In ihrem Kampf darum, zumindest den Zugang zu solchen entsetzlichen Szenen im Internet künftig zu erschweren, ist die CDU-Politikerin nun einen entscheidenden Schritt weitergekommen. Das Bundeskabinett beschloss nach langem Streit, die von ihr vorgestellten Eckpunkte für eine Änderung des Telemediengesetzes. Auf diese Weise sollen die rechtlichen Voraussetzungen geschaffen werden, um alle deutschen Internetanbieter zu verpflichten, kinderpornografische Seiten zu sperren.

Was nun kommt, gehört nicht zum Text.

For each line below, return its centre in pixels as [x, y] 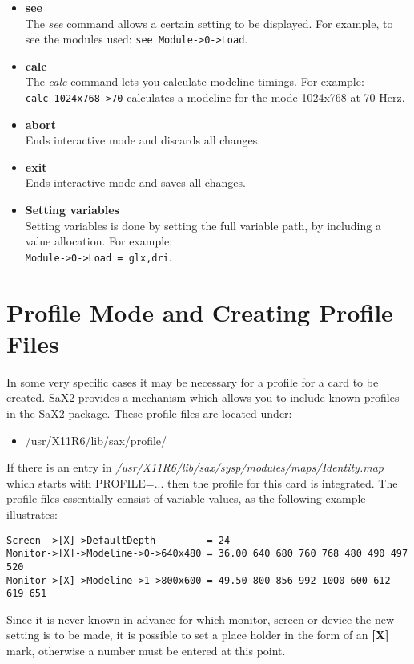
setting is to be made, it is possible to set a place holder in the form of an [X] [198, 635]
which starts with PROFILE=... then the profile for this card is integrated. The [202, 482]
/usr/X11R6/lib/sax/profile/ [96, 440]
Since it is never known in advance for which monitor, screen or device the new [201, 619]
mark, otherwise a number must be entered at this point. [146, 651]
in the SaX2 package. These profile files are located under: [149, 413]
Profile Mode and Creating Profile [200, 312]
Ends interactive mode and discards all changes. [143, 140]
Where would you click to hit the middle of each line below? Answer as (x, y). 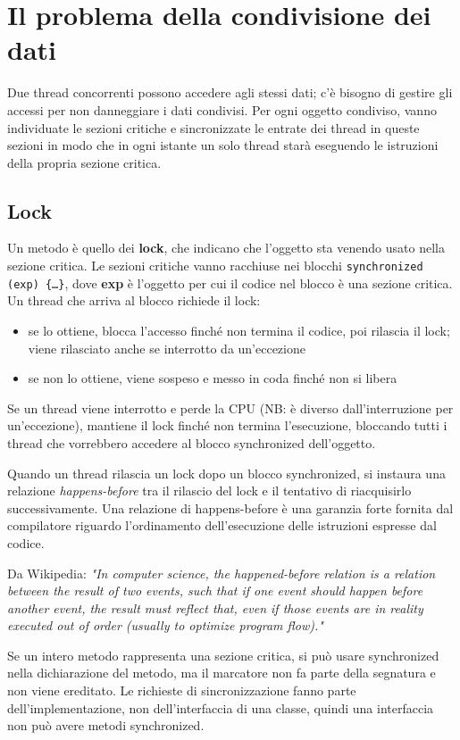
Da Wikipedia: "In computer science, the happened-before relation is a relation (222, 573)
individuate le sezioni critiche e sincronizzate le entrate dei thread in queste (213, 127)
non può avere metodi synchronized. (106, 725)
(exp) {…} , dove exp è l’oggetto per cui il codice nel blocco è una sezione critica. (230, 283)
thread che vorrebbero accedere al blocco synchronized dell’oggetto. (192, 442)
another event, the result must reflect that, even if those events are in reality (215, 607)
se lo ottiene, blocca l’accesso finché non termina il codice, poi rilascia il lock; (239, 330)
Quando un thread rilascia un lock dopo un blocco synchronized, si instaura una (226, 473)

Da die Gesetzesänderung dauern wird, will von der Leyen allerdings vorher schon freiwillige Verträge mit den Internetzugangsanbietern schließen - wogegen sich Bundesjustizministerin Birgitt Zypries (SPD) sträubt. Aber auch in dieser Hinsicht konnte von der Leyern am Mittwoch einen wichtigen Erfolg vermelden: 75 Prozent der Provider seien bereit, sich auf eine entsprechende freiwillige Vereinbarung einzulassen. Dazu gehörten Telekom, Vodafone/Acor, O2, Kabel Deutschland und Alice. Nicht mitmachen wollen dagegen United Internet, Freenet und Versatel. Auf diese werde der Druck nun aber auch wegen des anstehenden Gesetzes wachsen, zeigte die Ministerin sich zuversichtlich.
Um Ostern herum sollen die Verträge unterschrieben werden. Danach wird es laut von der Leyen noch einmal drei bis sechs Monate dauern, bis Nutzer statt bei dem von ihnen erwarteten Angebot auf den Hinweis stoßen, warum die gesuchte Seite gesperrt ist.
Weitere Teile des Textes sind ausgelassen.